_Extracted data entries_:
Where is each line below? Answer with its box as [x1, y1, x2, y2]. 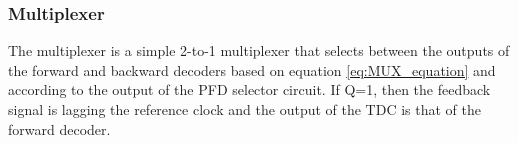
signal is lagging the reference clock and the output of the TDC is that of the [8, 99, 481, 119]
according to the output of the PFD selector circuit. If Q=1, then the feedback [8, 79, 491, 100]
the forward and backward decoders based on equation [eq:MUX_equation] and [8, 59, 496, 80]
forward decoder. [8, 118, 111, 139]
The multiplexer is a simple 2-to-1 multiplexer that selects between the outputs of [8, 40, 510, 61]
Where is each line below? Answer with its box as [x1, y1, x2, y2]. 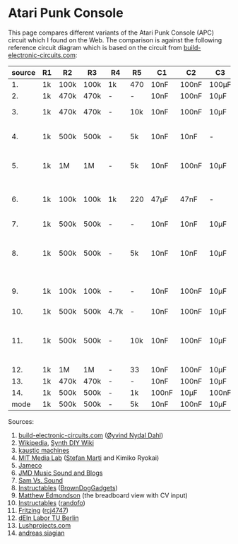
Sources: [8, 417, 35, 425]
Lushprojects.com [18, 521, 71, 529]
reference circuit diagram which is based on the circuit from [8, 43, 182, 52]
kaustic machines [18, 446, 70, 454]
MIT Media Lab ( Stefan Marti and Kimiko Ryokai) [18, 454, 160, 462]
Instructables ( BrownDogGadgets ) [18, 483, 119, 492]
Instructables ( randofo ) [18, 498, 85, 507]
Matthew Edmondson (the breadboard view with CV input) [18, 491, 188, 499]
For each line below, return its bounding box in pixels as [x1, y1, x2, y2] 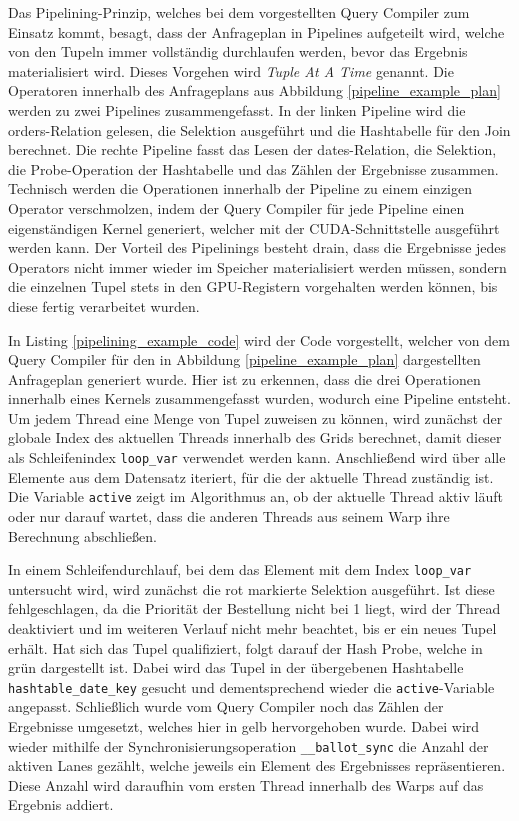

_PROBLEM STATEMENT_: If a line in the data above holds the string "based", copy it.

_SOLUTION FOR THIS PROBLEM_:
the forward and backward decoders based on equation [eq:MUX_equation] and [8, 59, 496, 80]
reference circuit diagram which is based on the circuit from [8, 43, 182, 52]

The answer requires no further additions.